Your assignment: Only lines with the string "Responsibilities" are wanted. Pull them out of the data.

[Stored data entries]
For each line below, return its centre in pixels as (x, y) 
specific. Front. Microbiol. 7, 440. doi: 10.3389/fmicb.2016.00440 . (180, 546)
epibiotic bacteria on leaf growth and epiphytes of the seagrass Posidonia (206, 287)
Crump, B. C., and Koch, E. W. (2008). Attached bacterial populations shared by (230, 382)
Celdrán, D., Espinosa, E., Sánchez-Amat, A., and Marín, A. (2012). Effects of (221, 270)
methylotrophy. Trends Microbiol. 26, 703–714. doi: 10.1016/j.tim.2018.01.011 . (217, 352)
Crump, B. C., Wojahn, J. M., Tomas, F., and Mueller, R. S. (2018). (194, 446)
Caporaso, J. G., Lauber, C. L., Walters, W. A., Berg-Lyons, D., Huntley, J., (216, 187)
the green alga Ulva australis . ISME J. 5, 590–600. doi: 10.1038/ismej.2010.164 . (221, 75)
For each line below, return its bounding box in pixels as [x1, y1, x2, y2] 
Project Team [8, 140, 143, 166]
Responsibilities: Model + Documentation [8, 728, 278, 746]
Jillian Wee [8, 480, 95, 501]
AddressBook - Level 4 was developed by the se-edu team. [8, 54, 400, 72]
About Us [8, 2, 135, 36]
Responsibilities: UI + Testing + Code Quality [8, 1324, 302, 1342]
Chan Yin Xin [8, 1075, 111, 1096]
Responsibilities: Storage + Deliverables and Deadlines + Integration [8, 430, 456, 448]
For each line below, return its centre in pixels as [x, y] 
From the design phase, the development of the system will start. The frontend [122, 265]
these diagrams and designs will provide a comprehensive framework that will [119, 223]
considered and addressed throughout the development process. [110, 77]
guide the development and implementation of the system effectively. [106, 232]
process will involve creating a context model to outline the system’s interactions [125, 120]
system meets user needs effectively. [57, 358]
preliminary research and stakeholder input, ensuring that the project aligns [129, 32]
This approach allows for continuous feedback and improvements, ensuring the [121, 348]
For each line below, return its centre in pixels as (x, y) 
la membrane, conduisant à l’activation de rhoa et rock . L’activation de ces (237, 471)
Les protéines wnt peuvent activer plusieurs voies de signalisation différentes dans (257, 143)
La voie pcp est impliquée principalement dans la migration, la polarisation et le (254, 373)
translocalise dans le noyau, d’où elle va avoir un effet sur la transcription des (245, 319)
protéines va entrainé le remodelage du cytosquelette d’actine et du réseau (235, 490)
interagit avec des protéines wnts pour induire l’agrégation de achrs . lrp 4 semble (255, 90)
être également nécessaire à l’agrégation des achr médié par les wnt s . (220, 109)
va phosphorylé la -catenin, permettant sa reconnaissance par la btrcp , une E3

Solved exercise:
Responsibilities: Model + Documentation [8, 728, 278, 746]
Responsibilities: UI + Testing + Code Quality [8, 1324, 302, 1342]
Responsibilities: Storage + Deliverables and Deadlines + Integration [8, 430, 456, 448]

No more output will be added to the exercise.